Dataset extract:

Content starts

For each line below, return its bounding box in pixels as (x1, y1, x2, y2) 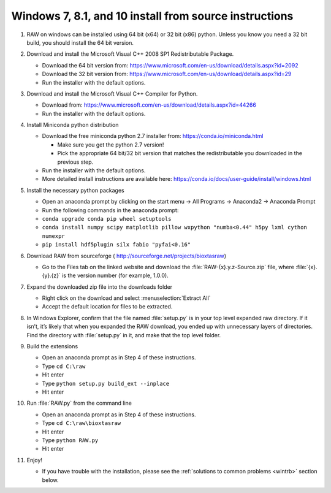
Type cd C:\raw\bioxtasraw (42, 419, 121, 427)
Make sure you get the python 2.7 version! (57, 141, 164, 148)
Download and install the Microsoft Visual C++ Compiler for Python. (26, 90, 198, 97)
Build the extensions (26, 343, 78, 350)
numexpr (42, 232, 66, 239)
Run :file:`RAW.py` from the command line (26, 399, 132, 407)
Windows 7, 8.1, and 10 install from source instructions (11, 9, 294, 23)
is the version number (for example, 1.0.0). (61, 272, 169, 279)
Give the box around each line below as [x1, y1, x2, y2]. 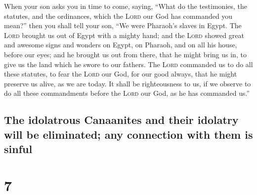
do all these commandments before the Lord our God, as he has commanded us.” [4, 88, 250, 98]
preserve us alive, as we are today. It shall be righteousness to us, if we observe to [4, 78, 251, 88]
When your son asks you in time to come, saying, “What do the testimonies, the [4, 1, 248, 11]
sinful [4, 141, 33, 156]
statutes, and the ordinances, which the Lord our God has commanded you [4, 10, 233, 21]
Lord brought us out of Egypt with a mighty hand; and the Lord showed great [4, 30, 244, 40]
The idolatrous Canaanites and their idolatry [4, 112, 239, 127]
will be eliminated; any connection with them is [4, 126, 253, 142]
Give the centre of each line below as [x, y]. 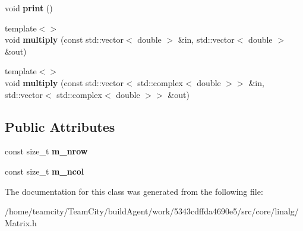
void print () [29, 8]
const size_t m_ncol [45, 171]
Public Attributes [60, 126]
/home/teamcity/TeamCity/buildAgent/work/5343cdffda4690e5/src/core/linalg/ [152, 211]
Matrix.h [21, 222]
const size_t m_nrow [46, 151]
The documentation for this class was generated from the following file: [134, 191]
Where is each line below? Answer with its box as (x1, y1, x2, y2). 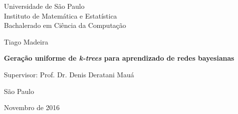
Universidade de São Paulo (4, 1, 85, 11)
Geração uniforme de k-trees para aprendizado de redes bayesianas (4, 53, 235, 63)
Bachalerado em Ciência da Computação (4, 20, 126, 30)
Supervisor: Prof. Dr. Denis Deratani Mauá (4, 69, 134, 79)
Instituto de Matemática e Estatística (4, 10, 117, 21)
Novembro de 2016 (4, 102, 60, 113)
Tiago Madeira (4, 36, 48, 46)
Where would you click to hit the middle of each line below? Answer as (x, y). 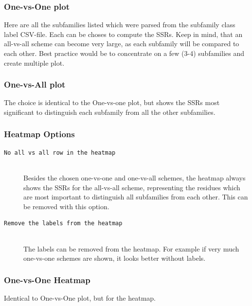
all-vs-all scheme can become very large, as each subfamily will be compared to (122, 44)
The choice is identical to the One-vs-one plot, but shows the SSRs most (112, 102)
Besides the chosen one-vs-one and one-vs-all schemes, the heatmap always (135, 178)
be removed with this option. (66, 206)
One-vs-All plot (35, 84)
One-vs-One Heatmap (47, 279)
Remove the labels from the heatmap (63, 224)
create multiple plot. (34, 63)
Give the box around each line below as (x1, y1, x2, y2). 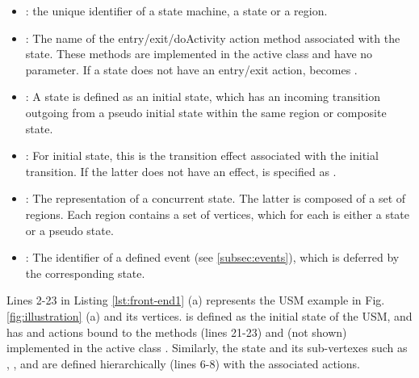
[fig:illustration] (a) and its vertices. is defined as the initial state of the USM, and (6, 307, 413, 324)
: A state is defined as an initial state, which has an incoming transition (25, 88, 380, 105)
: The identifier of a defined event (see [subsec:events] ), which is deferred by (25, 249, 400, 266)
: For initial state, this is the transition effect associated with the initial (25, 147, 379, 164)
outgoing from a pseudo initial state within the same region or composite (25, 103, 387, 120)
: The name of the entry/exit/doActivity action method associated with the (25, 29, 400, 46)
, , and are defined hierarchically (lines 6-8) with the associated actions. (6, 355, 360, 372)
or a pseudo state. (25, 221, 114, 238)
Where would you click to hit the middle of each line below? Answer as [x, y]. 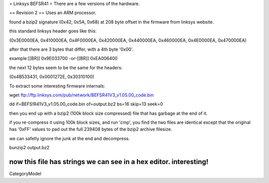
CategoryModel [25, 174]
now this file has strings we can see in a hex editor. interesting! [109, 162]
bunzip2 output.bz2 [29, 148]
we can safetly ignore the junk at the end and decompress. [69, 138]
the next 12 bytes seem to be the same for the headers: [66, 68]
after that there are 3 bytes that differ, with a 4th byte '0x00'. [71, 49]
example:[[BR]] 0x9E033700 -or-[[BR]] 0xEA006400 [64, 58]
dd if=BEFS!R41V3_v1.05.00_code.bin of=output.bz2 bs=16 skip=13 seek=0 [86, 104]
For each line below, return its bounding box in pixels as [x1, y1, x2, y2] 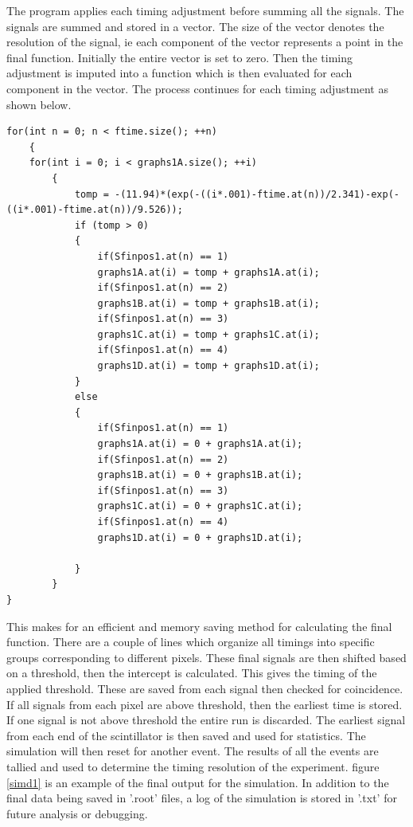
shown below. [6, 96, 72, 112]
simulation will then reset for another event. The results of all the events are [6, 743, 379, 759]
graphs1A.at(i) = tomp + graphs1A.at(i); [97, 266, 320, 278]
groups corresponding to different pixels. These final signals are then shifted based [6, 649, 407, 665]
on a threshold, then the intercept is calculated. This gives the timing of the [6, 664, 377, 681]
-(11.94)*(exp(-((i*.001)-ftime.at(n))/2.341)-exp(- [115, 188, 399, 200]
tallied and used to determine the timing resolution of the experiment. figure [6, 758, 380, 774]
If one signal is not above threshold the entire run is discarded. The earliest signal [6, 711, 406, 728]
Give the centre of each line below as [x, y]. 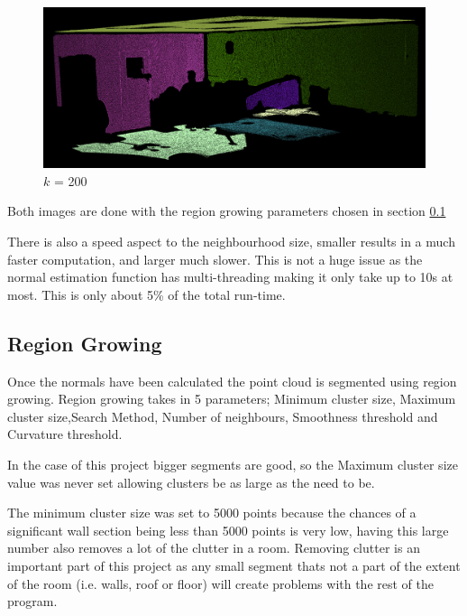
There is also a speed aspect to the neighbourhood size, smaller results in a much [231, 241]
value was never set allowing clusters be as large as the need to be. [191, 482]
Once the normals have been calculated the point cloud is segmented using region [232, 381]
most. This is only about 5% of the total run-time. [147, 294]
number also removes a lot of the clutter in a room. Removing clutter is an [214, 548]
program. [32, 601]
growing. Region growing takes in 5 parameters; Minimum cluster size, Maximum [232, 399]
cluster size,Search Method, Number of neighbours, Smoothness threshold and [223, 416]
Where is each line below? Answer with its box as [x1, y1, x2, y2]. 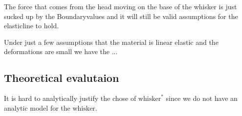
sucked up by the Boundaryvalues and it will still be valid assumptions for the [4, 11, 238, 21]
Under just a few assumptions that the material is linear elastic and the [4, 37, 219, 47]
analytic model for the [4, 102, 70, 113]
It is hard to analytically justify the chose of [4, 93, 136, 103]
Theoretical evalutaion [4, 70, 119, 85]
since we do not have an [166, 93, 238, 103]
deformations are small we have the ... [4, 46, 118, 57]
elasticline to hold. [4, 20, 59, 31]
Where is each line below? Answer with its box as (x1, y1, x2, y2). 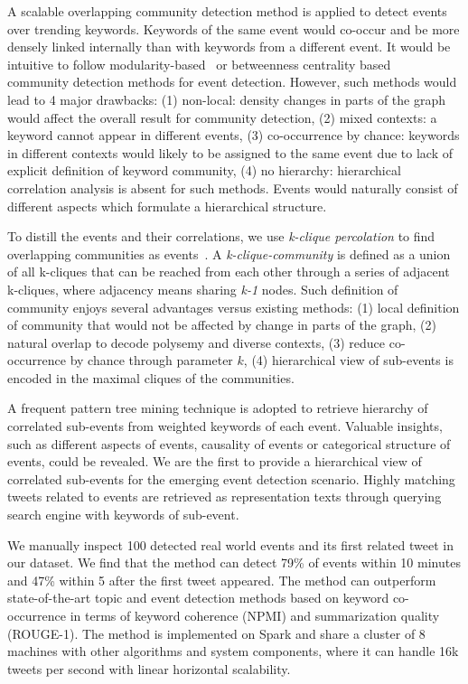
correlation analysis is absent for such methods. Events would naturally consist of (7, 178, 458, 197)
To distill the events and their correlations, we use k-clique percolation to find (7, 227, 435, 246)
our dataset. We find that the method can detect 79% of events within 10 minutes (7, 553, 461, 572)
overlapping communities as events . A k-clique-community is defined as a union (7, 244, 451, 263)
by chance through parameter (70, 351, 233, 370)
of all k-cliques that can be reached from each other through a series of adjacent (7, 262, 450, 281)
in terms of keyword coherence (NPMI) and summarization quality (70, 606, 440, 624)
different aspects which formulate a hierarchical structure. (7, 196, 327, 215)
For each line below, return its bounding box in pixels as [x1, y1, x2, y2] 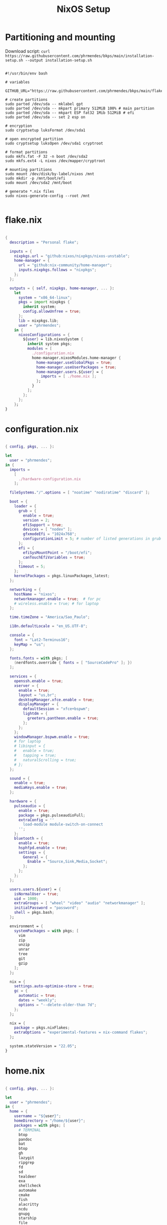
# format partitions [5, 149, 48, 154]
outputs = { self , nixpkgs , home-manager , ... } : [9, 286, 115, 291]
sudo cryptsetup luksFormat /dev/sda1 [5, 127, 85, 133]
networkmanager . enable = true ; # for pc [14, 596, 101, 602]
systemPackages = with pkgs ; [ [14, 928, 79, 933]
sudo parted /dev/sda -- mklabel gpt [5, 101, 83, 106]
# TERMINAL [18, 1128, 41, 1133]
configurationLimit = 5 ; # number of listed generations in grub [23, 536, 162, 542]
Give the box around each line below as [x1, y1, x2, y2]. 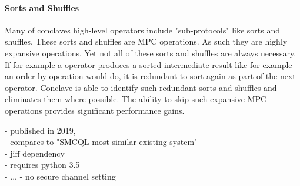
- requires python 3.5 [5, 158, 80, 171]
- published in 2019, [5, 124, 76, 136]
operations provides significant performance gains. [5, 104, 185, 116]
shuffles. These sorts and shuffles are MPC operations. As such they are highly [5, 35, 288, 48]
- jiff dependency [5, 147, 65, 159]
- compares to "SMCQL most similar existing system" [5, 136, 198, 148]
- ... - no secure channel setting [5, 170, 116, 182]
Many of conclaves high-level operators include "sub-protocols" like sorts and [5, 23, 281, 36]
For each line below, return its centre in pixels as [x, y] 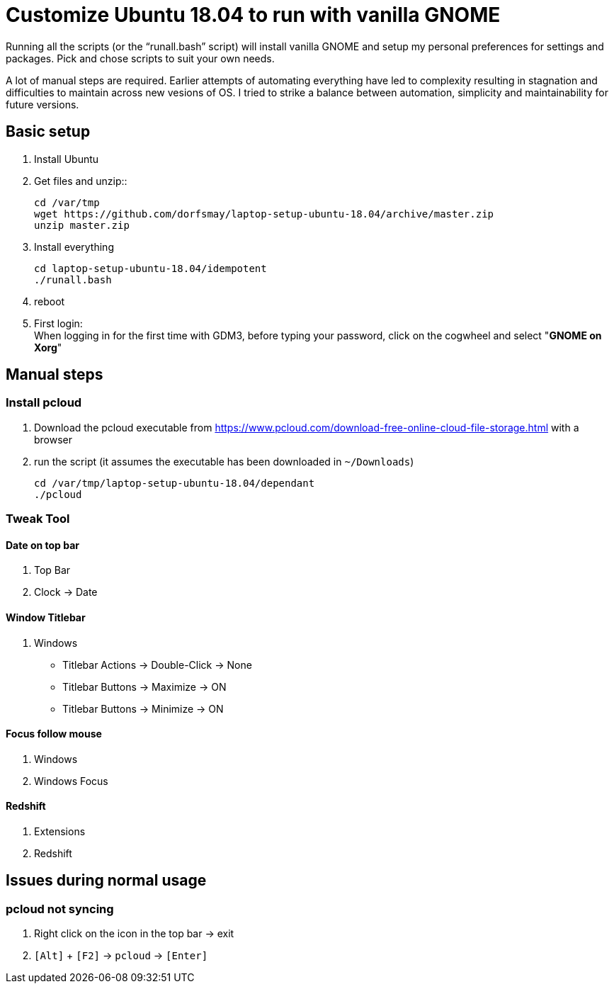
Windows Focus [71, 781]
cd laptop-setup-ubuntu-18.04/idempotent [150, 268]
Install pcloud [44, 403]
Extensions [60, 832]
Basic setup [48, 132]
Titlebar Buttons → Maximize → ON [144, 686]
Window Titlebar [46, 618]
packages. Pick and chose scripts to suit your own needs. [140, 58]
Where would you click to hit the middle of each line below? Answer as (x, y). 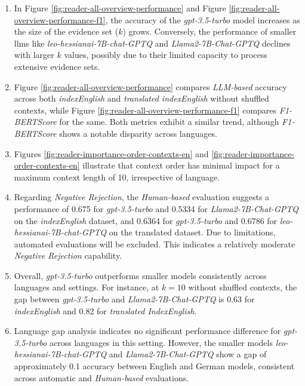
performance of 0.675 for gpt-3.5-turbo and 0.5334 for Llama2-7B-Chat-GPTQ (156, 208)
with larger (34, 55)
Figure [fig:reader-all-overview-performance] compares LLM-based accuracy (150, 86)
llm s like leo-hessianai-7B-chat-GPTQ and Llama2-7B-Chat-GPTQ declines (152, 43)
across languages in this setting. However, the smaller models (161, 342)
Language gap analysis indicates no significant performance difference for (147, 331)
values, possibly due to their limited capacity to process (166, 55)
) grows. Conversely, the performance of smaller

Content ends

Work order:
Wherever a line in the data above holds "their", copy that line.

Output:
The idolatrous Canaanites and their idolatry [4, 112, 239, 127]
To distill the events and their correlations, we use k-clique percolation to find (7, 227, 435, 246)
values, possibly due to their limited capacity to process (166, 55)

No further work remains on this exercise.